Task brief ▸ Give back, exactly as written, the lines of the listing from the top through the line holding "JavaScript 5 hrs", and nothing more. Exclude pictures.

### Material provided

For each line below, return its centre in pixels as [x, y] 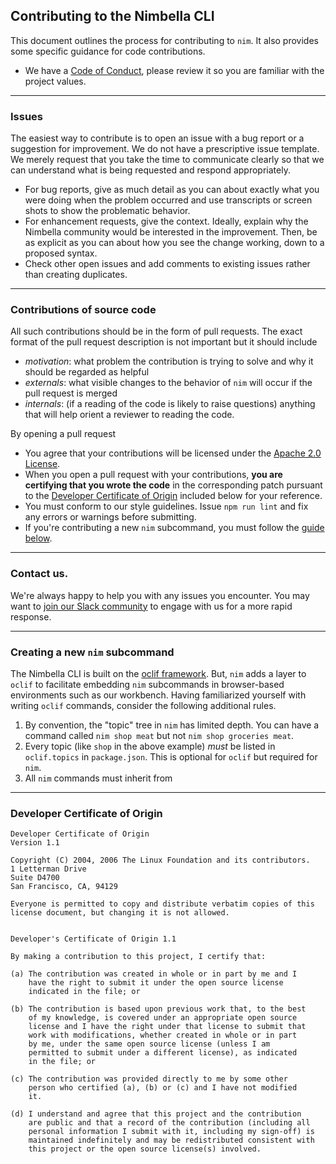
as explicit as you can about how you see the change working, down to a [174, 243]
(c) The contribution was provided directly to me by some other [149, 1079]
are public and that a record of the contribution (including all [169, 1123]
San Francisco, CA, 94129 [64, 887]
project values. [55, 81]
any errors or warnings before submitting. [110, 517]
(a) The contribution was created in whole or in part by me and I [154, 974]
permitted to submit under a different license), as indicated [163, 1053]
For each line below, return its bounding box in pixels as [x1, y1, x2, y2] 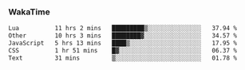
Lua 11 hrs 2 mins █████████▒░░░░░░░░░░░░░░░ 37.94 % [8, 25, 238, 33]
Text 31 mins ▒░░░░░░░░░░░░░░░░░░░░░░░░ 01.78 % [8, 54, 238, 62]
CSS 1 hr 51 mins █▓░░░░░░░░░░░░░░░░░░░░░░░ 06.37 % [8, 46, 238, 54]
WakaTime [8, 6, 50, 17]
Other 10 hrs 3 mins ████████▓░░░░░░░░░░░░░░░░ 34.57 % [8, 32, 238, 40]
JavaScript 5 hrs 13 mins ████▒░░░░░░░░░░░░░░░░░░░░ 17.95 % [8, 39, 238, 48]
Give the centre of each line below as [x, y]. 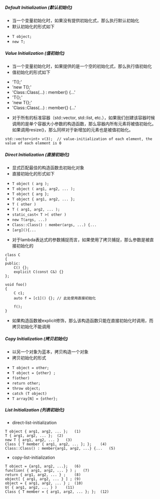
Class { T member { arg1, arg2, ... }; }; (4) [56, 444]
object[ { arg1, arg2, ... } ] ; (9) [43, 479]
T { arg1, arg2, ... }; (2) [34, 436]
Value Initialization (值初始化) [35, 53]
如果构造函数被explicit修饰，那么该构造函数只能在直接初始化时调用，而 [83, 320]
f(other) [21, 378]
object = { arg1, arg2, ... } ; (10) [44, 483]
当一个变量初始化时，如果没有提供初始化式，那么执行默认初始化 [75, 20]
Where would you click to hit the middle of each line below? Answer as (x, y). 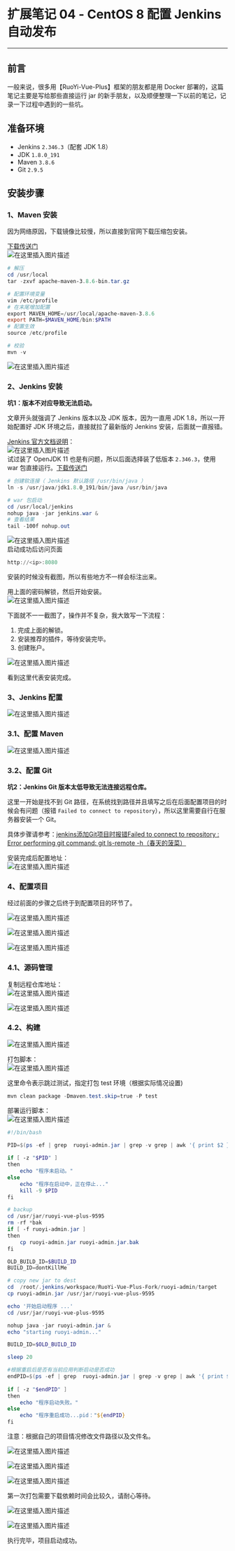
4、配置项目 (28, 886)
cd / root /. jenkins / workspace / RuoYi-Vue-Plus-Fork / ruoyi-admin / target (112, 1287)
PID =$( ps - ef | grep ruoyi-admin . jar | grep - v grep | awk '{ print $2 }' (120, 1145)
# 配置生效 (21, 326)
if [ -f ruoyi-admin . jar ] (47, 1229)
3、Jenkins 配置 (35, 697)
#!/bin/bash (24, 1132)
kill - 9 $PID (39, 1191)
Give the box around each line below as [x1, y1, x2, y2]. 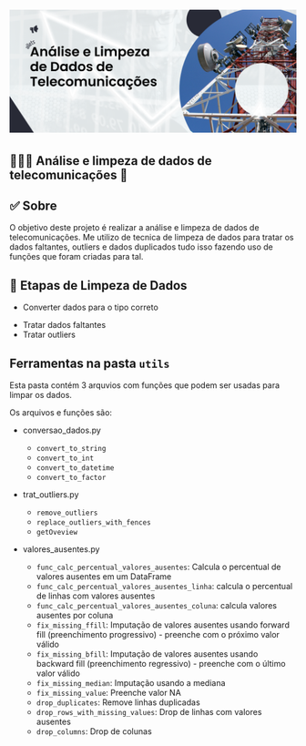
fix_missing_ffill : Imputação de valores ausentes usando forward [36, 619, 290, 630]
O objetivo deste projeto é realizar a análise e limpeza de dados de [9, 222, 260, 233]
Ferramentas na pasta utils [9, 355, 170, 371]
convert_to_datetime [36, 464, 115, 473]
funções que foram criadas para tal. [9, 251, 144, 262]
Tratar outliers [22, 329, 76, 341]
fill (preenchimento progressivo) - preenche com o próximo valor [36, 629, 280, 640]
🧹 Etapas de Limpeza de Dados [9, 278, 188, 293]
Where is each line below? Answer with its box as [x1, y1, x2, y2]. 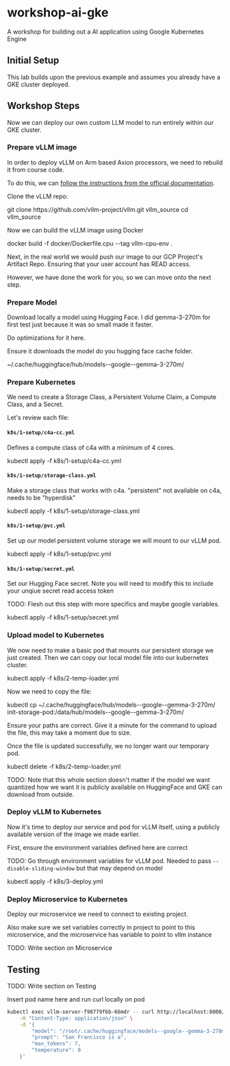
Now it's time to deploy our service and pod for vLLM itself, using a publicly [7, 822, 220, 831]
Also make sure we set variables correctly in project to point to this [7, 923, 196, 932]
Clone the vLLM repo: [7, 192, 68, 200]
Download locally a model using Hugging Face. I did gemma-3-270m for [7, 313, 211, 322]
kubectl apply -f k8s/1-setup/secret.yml [7, 613, 119, 621]
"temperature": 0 [31, 1047, 81, 1054]
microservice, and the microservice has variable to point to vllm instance [7, 931, 212, 939]
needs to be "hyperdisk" [7, 493, 76, 501]
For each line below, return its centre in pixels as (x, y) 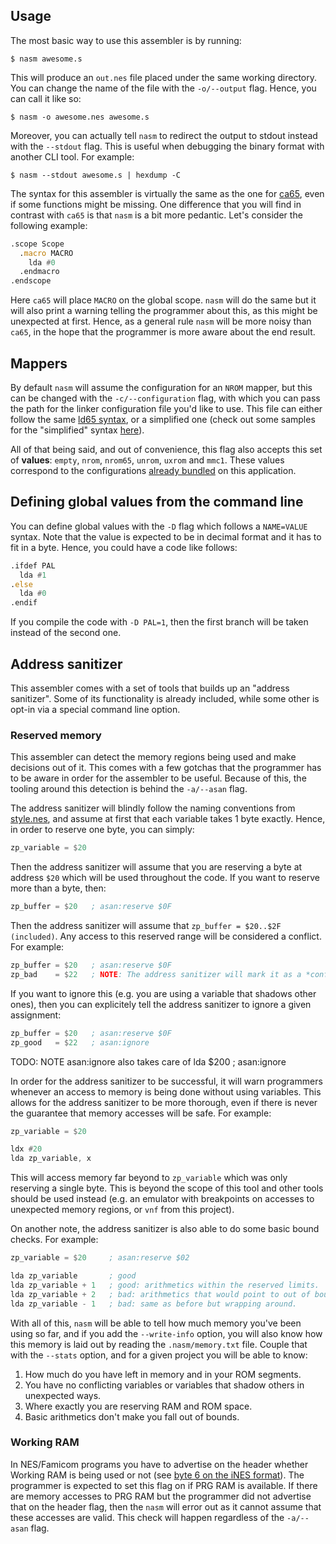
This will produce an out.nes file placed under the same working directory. (164, 77)
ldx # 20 (26, 1149)
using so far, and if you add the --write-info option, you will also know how (166, 1333)
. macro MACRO (46, 253)
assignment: (36, 1015)
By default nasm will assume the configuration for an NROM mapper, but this (161, 387)
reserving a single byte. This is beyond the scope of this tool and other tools (167, 1188)
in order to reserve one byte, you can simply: (102, 830)
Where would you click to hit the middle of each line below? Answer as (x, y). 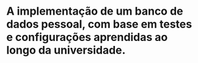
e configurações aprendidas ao (87, 37)
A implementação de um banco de (95, 11)
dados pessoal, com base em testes (99, 24)
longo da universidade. (66, 50)
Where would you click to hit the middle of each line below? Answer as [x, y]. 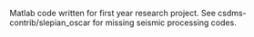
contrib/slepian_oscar [50, 23]
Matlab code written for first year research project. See [113, 13]
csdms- [233, 13]
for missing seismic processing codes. [164, 23]
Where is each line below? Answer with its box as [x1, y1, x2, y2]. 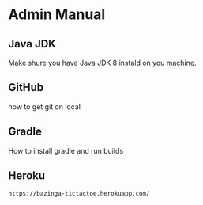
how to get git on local [8, 101, 81, 112]
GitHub [8, 81, 44, 94]
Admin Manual [8, 6, 106, 24]
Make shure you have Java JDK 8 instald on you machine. [8, 58, 197, 67]
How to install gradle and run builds [8, 146, 124, 155]
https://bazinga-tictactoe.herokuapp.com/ [8, 190, 150, 198]
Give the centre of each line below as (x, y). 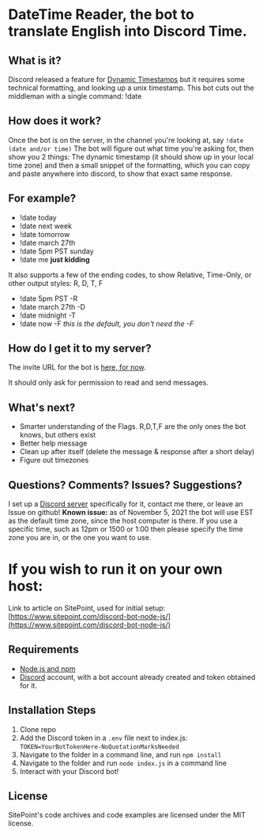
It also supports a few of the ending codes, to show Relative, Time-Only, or (130, 275)
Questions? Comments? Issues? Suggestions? (125, 485)
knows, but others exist (58, 435)
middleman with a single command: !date (75, 96)
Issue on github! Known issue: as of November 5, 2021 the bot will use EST (131, 513)
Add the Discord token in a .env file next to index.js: (103, 738)
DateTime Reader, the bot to (101, 15)
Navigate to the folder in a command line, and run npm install (120, 754)
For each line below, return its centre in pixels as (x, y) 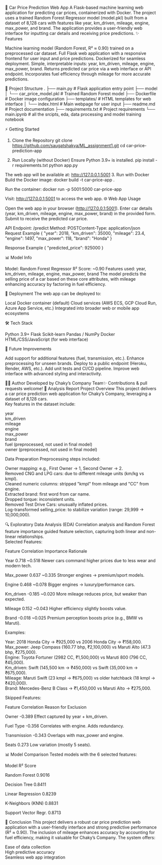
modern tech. (19, 566)
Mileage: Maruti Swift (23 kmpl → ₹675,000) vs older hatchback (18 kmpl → (80, 678)
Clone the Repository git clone (42, 140)
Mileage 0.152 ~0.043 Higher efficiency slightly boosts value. (66, 608)
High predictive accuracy (30, 852)
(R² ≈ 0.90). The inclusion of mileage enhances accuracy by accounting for (80, 832)
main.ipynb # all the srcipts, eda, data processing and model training (73, 114)
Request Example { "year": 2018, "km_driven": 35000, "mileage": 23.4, (75, 233)
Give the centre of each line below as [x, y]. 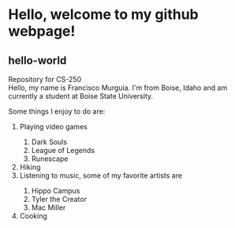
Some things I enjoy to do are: [57, 111]
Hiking [30, 167]
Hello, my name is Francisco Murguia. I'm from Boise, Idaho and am [118, 88]
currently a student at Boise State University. [81, 96]
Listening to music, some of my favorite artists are [101, 176]
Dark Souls [49, 142]
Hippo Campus [56, 191]
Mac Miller [48, 207]
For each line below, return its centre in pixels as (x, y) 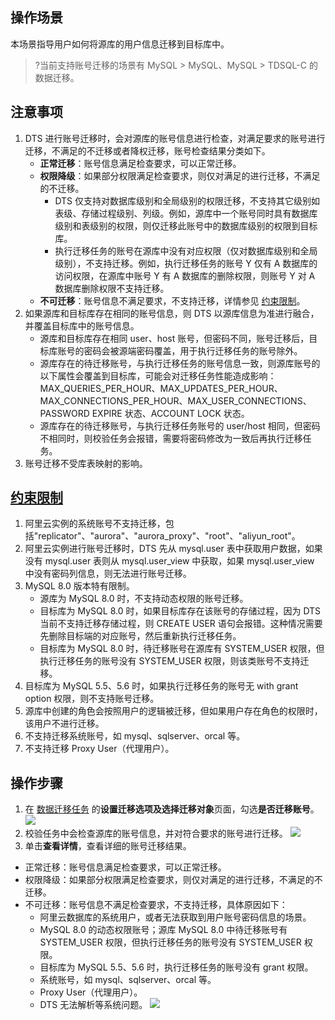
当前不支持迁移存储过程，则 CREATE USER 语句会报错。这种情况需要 (181, 624)
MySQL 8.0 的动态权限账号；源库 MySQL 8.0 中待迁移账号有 (163, 930)
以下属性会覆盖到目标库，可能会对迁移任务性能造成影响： (158, 375)
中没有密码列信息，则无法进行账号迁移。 (108, 574)
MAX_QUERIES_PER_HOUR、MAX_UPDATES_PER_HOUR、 (161, 388)
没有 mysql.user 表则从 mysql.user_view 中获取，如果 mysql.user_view (169, 561)
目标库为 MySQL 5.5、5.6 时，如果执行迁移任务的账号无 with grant (161, 686)
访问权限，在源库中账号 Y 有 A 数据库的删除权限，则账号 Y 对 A (185, 275)
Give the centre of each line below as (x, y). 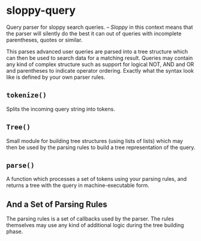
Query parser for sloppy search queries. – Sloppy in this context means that (100, 27)
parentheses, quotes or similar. (44, 40)
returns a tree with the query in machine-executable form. (78, 185)
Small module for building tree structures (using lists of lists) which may (94, 141)
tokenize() (26, 95)
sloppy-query (41, 11)
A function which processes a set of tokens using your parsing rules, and (97, 179)
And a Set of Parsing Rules (57, 204)
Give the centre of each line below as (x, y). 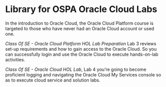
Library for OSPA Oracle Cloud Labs (81, 9)
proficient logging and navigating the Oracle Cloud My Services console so (83, 74)
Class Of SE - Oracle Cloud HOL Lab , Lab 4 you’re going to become (76, 69)
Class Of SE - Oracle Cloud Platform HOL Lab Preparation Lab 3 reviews (81, 43)
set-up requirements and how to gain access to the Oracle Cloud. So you (81, 49)
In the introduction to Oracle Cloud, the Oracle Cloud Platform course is (79, 23)
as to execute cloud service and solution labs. (53, 80)
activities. (15, 59)
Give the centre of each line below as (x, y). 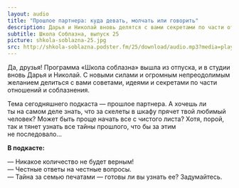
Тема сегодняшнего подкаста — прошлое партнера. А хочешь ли (107, 104)
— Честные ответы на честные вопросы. (69, 169)
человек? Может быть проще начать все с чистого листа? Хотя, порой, (116, 119)
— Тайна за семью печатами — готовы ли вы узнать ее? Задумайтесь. (115, 177)
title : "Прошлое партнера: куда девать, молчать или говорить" (103, 21)
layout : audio (28, 14)
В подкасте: (26, 148)
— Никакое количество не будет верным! (70, 162)
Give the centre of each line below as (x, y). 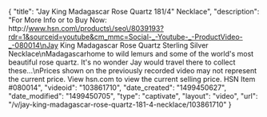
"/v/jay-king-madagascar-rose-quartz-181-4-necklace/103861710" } (120, 104)
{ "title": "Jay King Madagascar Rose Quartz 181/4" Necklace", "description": (134, 12)
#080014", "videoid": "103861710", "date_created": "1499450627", (117, 88)
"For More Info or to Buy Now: (58, 20)
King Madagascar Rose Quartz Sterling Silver (134, 45)
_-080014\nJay (33, 45)
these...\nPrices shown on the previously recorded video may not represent (133, 70)
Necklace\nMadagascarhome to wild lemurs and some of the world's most (131, 54)
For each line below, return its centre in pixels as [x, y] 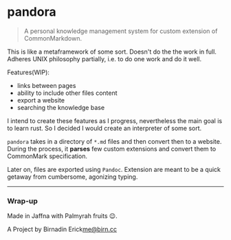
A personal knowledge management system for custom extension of [121, 31]
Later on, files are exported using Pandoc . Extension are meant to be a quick [114, 169]
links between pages [46, 85]
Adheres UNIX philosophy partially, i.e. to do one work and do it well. [104, 58]
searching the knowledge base [61, 107]
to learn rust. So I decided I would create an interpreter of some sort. [104, 128]
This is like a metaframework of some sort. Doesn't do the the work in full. [112, 52]
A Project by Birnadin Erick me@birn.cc [62, 229]
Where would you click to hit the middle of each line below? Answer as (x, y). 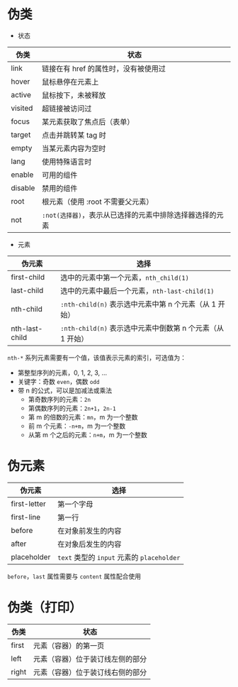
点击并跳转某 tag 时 (74, 135)
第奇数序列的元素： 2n (59, 399)
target (21, 134)
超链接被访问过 (67, 109)
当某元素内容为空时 (74, 148)
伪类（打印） (45, 608)
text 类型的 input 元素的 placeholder (119, 557)
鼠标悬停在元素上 (70, 82)
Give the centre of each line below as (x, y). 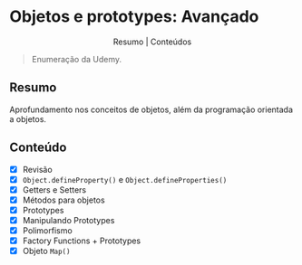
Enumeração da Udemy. (77, 59)
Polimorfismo (47, 230)
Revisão (37, 169)
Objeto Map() (46, 251)
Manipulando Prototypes (68, 220)
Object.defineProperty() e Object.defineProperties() (125, 179)
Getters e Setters (54, 189)
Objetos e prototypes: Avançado (134, 17)
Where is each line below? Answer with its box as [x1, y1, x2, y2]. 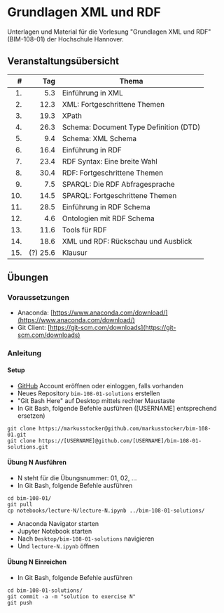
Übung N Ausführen [7, 458, 67, 467]
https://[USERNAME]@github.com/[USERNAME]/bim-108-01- [38, 437, 202, 444]
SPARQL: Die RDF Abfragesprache [62, 179, 175, 189]
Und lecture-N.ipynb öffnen [17, 541, 99, 550]
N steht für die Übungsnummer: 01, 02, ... [17, 473, 137, 482]
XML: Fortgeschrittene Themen [62, 99, 165, 109]
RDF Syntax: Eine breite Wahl [62, 156, 157, 166]
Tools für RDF [62, 225, 107, 235]
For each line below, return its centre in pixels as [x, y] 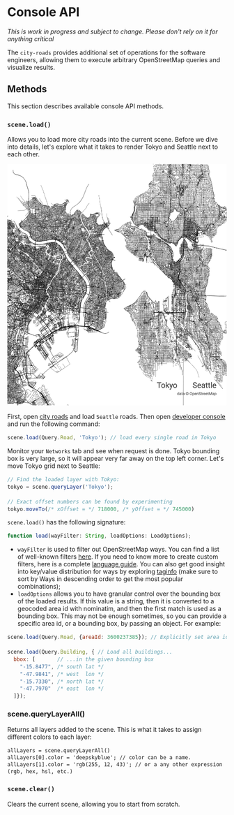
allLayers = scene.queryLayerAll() [59, 750]
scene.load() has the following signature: [67, 522]
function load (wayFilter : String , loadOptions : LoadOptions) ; [99, 536]
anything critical [31, 38]
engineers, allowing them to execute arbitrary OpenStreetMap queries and [114, 59]
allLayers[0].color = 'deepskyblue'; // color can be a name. [99, 757]
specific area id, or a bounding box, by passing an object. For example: [119, 624]
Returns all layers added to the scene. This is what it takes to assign [104, 729]
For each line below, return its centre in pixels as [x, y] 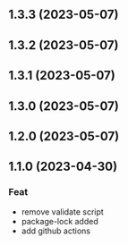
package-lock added [60, 221]
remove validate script [62, 211]
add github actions [56, 231]

######

Output for this task ▸
For each line below, return its centre in pixels as [x, y] 
as explicit as you can about how you see the change working, down to a [174, 243]
(c) The contribution was provided directly to me by some other [149, 1079]
are public and that a record of the contribution (including all [169, 1123]
San Francisco, CA, 94129 [64, 887]
project values. [55, 81]
any errors or warnings before submitting. [110, 517]
(a) The contribution was created in whole or in part by me and I [154, 974]
permitted to submit under a different license), as indicated [163, 1053]
For each line below, return its bounding box in pixels as [x1, y1, x2, y2] 
Lua 11 hrs 2 mins █████████▒░░░░░░░░░░░░░░░ 37.94 % [8, 25, 238, 33]
Text 31 mins ▒░░░░░░░░░░░░░░░░░░░░░░░░ 01.78 % [8, 54, 238, 62]
CSS 1 hr 51 mins █▓░░░░░░░░░░░░░░░░░░░░░░░ 06.37 % [8, 46, 238, 54]
WakaTime [8, 6, 50, 17]
Other 10 hrs 3 mins ████████▓░░░░░░░░░░░░░░░░ 34.57 % [8, 32, 238, 40]
JavaScript 5 hrs 13 mins ████▒░░░░░░░░░░░░░░░░░░░░ 17.95 % [8, 39, 238, 48]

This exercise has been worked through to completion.